Records from a data collection
★ ★ ★

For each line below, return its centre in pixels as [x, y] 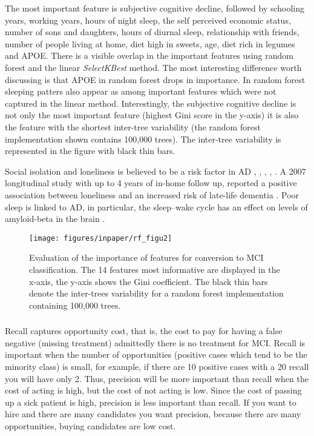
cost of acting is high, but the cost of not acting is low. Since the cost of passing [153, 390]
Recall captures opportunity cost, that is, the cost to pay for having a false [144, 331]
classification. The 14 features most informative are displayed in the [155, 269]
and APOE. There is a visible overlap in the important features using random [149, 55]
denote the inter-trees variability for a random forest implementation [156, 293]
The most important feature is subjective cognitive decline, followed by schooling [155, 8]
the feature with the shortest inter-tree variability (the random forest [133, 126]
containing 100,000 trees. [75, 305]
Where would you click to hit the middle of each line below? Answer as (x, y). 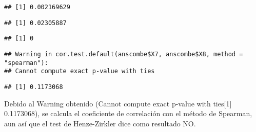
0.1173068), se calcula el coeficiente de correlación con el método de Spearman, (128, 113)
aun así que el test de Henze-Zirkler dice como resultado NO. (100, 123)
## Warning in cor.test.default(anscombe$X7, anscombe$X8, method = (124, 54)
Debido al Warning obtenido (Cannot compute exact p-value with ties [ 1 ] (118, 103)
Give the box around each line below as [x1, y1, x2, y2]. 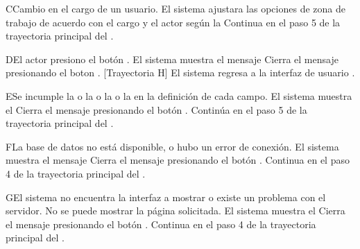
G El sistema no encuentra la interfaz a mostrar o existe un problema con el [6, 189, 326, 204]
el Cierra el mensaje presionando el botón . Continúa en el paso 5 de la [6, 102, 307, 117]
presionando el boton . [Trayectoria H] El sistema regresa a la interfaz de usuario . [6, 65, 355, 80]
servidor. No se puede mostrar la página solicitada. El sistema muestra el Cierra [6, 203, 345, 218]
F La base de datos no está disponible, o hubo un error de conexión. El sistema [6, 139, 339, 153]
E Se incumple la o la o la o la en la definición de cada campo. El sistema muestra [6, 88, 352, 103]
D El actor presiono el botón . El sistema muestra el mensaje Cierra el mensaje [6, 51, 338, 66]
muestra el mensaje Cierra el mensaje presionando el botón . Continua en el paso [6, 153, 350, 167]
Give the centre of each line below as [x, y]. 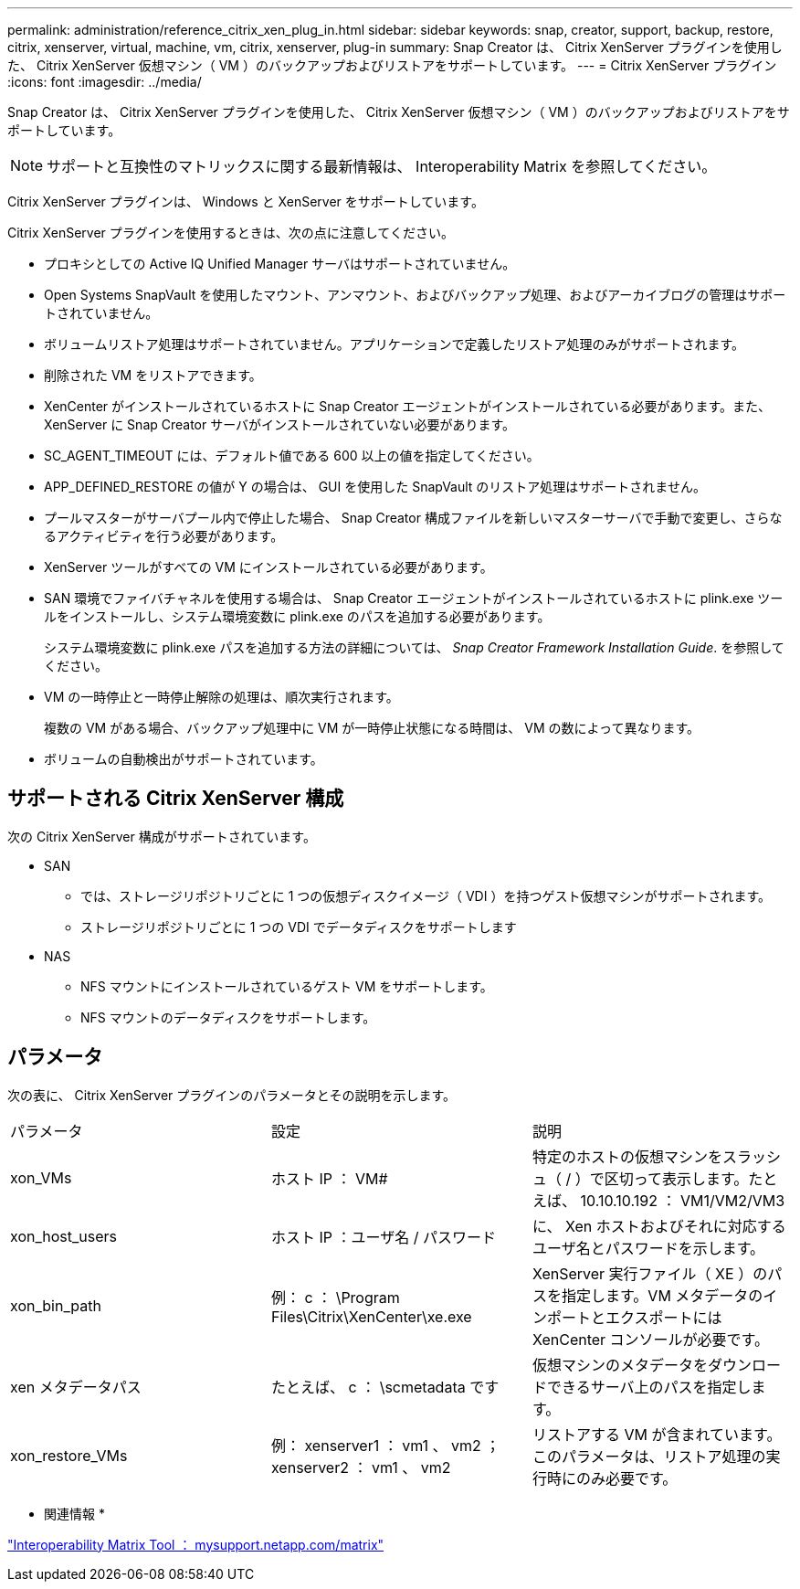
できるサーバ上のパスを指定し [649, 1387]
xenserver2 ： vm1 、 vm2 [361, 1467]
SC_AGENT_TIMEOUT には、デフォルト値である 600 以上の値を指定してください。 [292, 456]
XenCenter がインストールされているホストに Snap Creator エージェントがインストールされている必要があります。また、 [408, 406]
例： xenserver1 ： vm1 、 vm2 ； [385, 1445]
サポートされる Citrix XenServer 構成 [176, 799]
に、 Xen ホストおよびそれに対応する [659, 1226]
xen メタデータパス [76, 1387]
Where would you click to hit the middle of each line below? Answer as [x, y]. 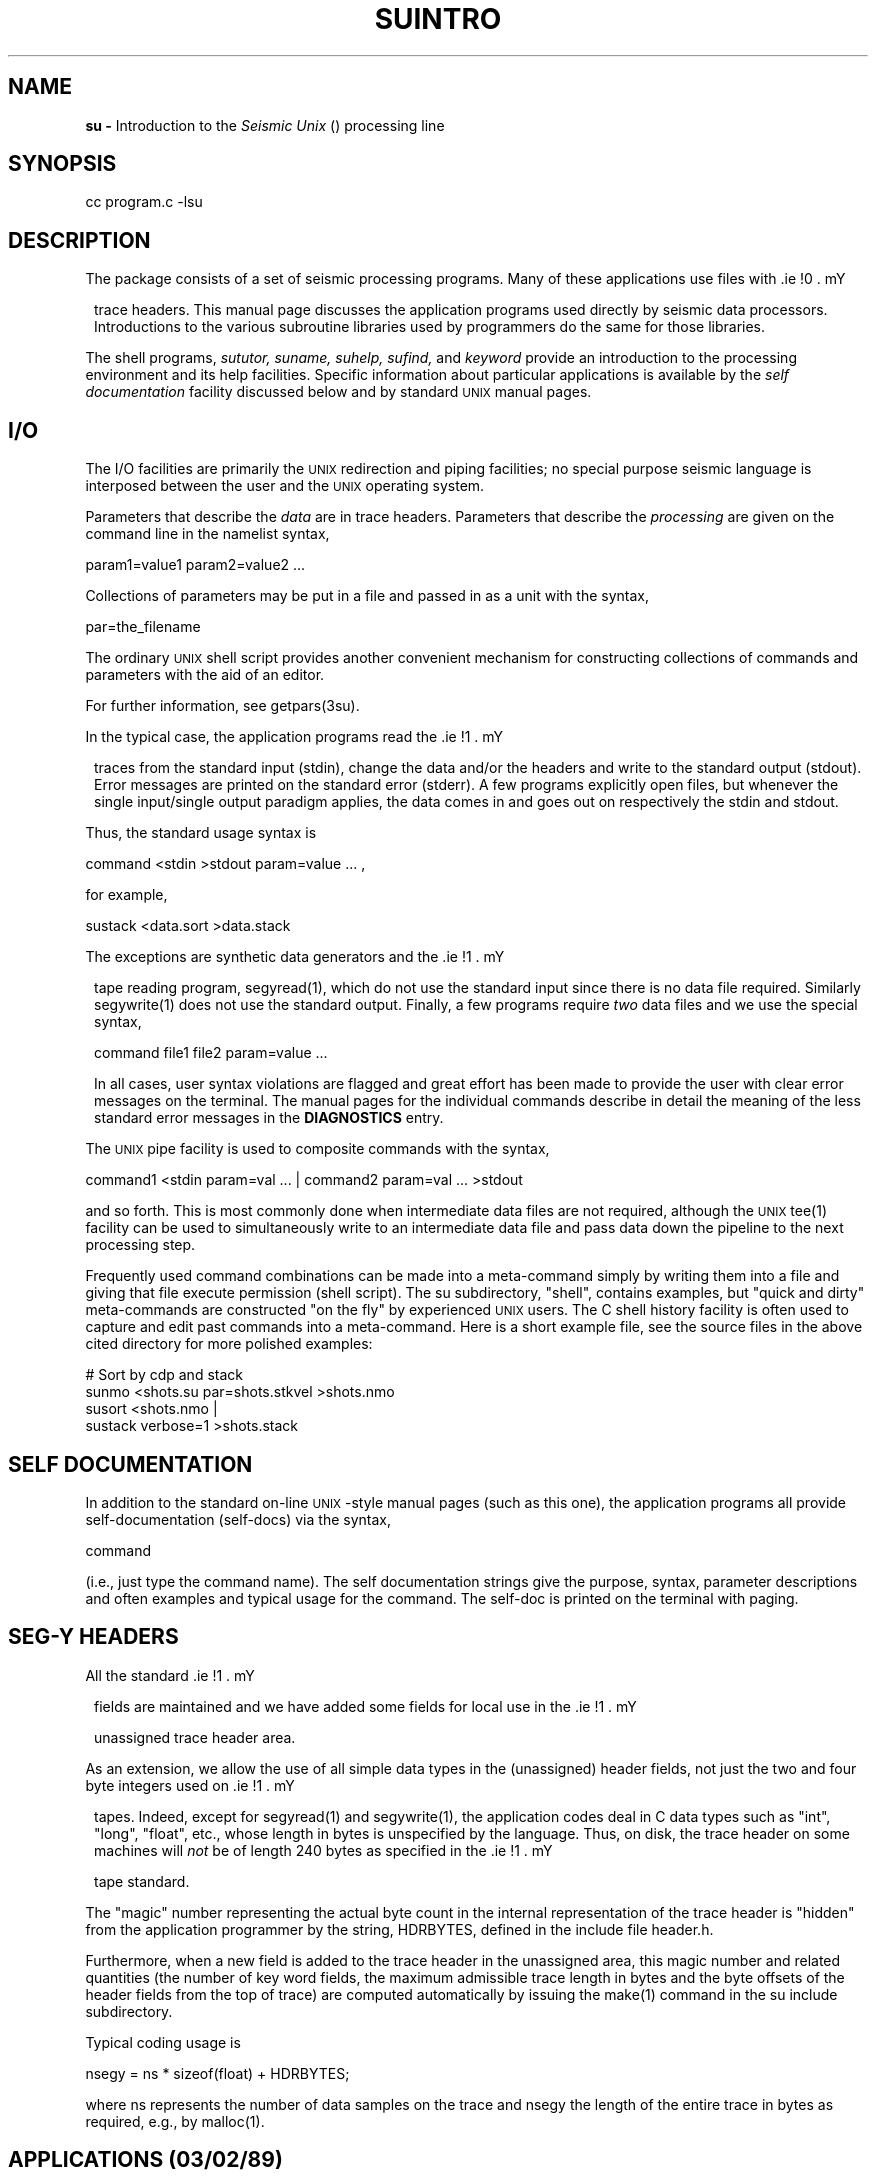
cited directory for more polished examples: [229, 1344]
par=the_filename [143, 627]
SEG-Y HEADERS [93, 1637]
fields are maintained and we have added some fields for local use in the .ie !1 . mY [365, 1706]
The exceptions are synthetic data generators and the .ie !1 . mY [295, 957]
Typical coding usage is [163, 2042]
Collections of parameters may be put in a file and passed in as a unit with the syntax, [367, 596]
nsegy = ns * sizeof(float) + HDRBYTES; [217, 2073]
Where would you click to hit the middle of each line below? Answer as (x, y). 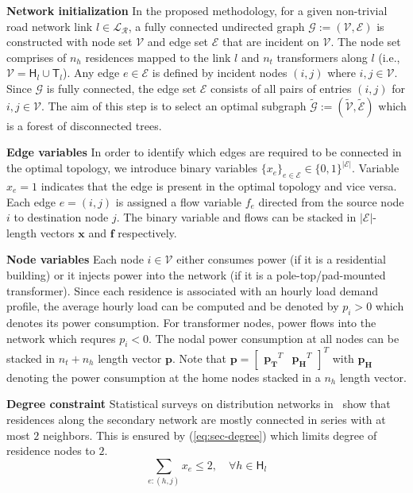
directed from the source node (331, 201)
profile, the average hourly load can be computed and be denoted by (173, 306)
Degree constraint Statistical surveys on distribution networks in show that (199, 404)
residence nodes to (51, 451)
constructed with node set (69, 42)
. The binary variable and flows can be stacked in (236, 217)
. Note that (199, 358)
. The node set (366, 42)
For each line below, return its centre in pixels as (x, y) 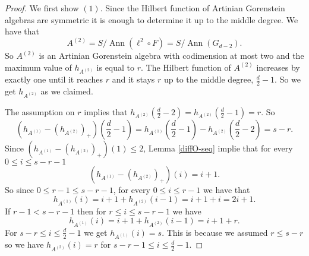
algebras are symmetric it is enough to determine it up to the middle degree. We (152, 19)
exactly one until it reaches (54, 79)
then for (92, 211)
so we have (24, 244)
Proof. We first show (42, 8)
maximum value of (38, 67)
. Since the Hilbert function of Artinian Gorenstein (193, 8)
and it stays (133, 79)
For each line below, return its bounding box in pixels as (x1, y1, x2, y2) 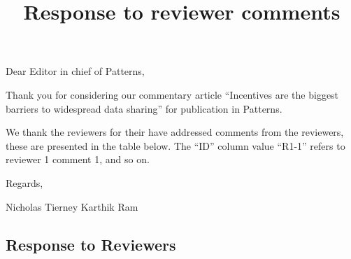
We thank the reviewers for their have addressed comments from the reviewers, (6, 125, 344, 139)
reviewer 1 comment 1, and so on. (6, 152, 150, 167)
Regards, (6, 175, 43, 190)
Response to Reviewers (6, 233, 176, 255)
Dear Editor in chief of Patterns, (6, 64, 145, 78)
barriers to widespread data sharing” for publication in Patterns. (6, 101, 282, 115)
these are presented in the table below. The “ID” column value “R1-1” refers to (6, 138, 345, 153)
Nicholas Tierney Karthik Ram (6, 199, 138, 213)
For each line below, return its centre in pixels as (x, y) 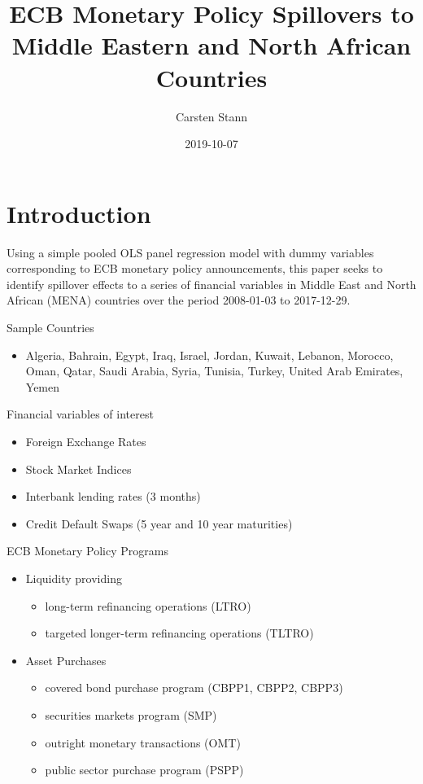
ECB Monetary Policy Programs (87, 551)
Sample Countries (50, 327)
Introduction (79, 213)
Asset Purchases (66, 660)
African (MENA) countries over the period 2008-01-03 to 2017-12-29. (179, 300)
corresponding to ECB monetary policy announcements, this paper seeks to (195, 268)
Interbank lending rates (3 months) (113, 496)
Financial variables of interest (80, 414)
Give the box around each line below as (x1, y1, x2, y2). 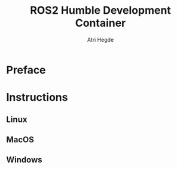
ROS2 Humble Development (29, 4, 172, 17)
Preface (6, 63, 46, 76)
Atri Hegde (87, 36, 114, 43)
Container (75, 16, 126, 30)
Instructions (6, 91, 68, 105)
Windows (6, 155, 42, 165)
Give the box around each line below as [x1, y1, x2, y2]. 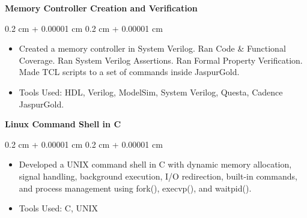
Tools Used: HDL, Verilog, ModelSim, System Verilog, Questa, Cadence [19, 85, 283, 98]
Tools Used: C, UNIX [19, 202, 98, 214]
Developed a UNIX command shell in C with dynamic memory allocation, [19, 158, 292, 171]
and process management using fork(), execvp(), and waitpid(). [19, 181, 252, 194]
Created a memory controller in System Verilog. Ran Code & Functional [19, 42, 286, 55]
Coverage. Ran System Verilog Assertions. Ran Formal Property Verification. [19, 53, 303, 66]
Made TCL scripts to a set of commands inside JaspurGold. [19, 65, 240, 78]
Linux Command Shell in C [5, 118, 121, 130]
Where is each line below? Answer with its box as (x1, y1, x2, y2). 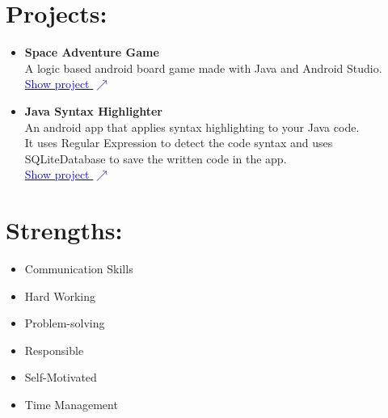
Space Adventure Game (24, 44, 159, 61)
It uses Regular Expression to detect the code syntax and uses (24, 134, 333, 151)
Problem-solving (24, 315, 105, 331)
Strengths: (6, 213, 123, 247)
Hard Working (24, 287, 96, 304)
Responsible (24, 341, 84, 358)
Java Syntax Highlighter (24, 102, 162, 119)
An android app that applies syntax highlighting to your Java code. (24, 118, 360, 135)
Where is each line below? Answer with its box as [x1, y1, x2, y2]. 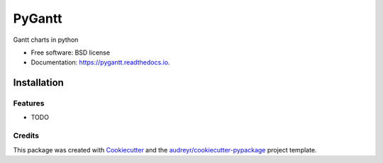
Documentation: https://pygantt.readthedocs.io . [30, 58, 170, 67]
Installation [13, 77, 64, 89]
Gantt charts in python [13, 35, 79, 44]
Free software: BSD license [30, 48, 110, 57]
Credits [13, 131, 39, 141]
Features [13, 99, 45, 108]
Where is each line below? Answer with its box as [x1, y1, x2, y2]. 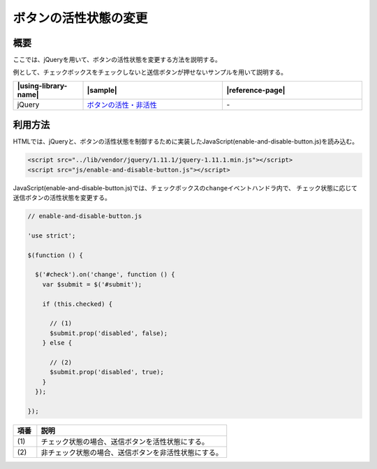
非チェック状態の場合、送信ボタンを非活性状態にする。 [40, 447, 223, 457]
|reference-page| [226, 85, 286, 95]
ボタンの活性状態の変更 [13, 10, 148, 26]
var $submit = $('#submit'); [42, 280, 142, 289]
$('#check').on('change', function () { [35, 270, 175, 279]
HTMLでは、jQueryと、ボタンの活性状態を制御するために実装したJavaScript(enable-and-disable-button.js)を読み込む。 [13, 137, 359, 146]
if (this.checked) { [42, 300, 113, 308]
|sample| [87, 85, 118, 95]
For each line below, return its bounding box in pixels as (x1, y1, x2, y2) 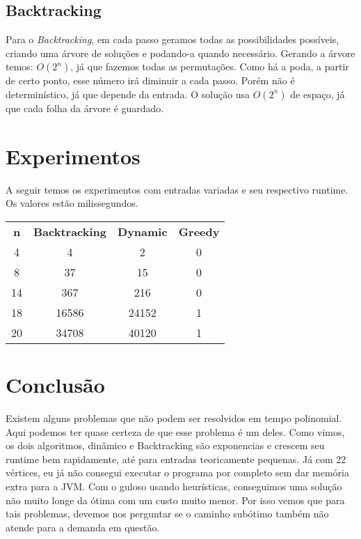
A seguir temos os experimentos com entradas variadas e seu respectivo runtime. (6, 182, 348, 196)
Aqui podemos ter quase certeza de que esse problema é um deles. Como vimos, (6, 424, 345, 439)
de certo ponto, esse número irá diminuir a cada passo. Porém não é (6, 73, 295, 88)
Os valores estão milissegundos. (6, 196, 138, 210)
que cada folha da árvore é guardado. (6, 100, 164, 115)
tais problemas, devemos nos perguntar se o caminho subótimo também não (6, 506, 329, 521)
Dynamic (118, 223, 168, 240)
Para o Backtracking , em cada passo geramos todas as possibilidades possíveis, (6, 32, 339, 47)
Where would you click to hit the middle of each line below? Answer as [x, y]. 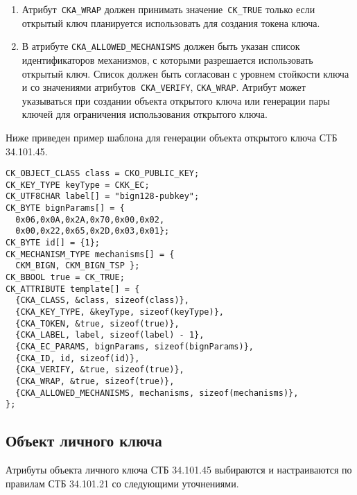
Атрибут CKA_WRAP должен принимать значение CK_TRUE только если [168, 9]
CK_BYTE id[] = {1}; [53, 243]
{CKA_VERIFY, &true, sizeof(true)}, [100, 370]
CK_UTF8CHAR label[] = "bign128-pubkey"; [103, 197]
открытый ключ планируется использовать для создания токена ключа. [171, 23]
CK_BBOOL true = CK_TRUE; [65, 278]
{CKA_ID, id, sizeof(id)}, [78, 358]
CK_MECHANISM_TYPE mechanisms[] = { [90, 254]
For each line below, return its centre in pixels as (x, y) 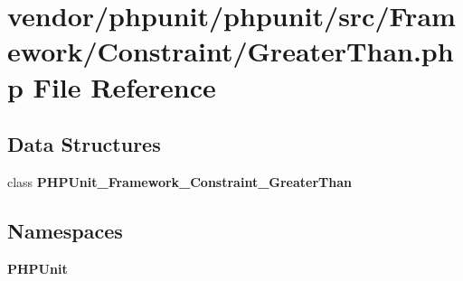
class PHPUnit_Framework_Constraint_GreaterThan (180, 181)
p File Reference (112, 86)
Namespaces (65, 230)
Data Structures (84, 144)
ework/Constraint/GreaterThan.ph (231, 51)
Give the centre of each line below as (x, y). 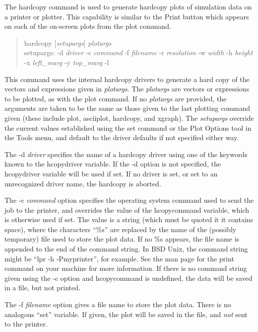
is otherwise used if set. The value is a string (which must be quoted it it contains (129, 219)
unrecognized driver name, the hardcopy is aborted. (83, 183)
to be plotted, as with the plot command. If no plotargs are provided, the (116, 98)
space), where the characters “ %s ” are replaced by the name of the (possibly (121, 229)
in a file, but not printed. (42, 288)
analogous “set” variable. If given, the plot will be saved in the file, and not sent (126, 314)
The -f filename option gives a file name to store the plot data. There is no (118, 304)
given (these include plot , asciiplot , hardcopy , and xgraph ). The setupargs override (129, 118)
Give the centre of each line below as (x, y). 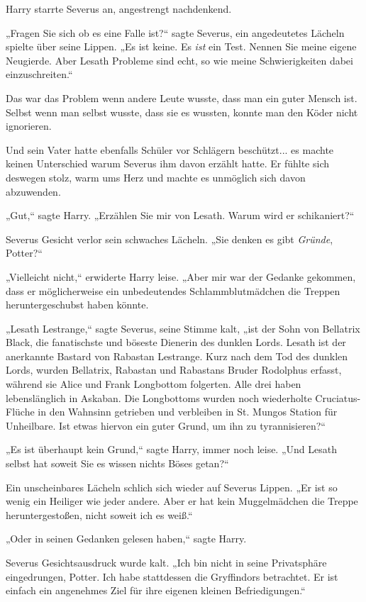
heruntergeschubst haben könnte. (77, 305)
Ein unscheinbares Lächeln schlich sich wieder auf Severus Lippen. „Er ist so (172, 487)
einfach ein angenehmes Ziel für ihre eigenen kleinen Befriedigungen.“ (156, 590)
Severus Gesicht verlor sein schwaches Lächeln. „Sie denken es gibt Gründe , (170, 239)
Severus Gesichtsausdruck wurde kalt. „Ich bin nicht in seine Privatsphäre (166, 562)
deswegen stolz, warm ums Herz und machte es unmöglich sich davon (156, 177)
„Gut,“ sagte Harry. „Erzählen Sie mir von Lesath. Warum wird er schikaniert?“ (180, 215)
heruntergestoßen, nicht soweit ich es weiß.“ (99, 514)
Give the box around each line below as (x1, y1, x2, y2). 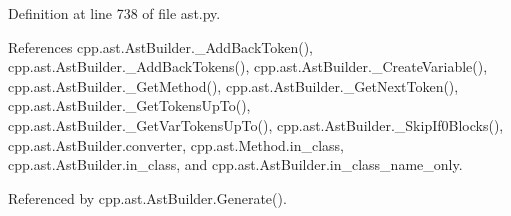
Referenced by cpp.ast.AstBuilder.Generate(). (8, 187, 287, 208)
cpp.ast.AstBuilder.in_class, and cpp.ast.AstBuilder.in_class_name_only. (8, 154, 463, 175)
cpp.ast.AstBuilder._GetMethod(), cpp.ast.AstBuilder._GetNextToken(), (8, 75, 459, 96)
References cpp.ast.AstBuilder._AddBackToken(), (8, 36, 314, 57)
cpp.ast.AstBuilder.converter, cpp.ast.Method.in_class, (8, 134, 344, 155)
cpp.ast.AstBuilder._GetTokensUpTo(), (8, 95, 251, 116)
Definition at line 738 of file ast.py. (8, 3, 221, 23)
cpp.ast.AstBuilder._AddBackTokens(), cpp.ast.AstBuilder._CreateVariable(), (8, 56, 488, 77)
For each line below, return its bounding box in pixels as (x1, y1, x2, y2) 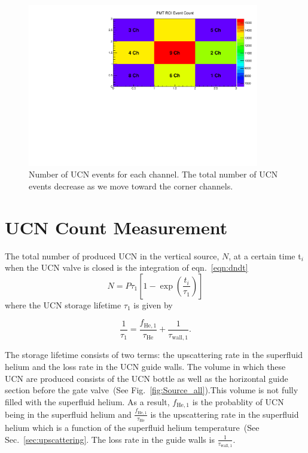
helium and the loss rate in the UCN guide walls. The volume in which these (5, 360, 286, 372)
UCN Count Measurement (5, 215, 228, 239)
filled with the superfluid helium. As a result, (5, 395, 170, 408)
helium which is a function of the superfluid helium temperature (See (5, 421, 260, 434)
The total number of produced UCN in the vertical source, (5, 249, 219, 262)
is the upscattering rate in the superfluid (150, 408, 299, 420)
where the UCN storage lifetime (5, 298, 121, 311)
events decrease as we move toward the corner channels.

★ ★ ★

■ Assigned task ■
Copy the records above exactly, from the first line through the line containing "E Se incumple", and leave out the pictures.

■ Task response ■
For each line below, return its centre in pixels as [x, y] 
cost of acting is high, but the cost of not acting is low. Since the cost of passing [153, 390]
Recall captures opportunity cost, that is, the cost to pay for having a false [144, 331]
classification. The 14 features most informative are displayed in the [155, 269]
and APOE. There is a visible overlap in the important features using random [149, 55]
denote the inter-trees variability for a random forest implementation [156, 293]
The most important feature is subjective cognitive decline, followed by schooling [155, 8]
the feature with the shortest inter-tree variability (the random forest [133, 126]
containing 100,000 trees. [75, 305]
Where would you click to hit the middle of each line below? Answer as (x, y). 
0.1173068), se calcula el coeficiente de correlación con el método de Spearman, (128, 113)
aun así que el test de Henze-Zirkler dice como resultado NO. (100, 123)
## Warning in cor.test.default(anscombe$X7, anscombe$X8, method = (124, 54)
Debido al Warning obtenido (Cannot compute exact p-value with ties [ 1 ] (118, 103)
Give the box around each line below as [x1, y1, x2, y2]. 
G El sistema no encuentra la interfaz a mostrar o existe un problema con el [6, 189, 326, 204]
el Cierra el mensaje presionando el botón . Continúa en el paso 5 de la [6, 102, 307, 117]
presionando el boton . [Trayectoria H] El sistema regresa a la interfaz de usuario . [6, 65, 355, 80]
servidor. No se puede mostrar la página solicitada. El sistema muestra el Cierra [6, 203, 345, 218]
F La base de datos no está disponible, o hubo un error de conexión. El sistema [6, 139, 339, 153]
E Se incumple la o la o la o la en la definición de cada campo. El sistema muestra [6, 88, 352, 103]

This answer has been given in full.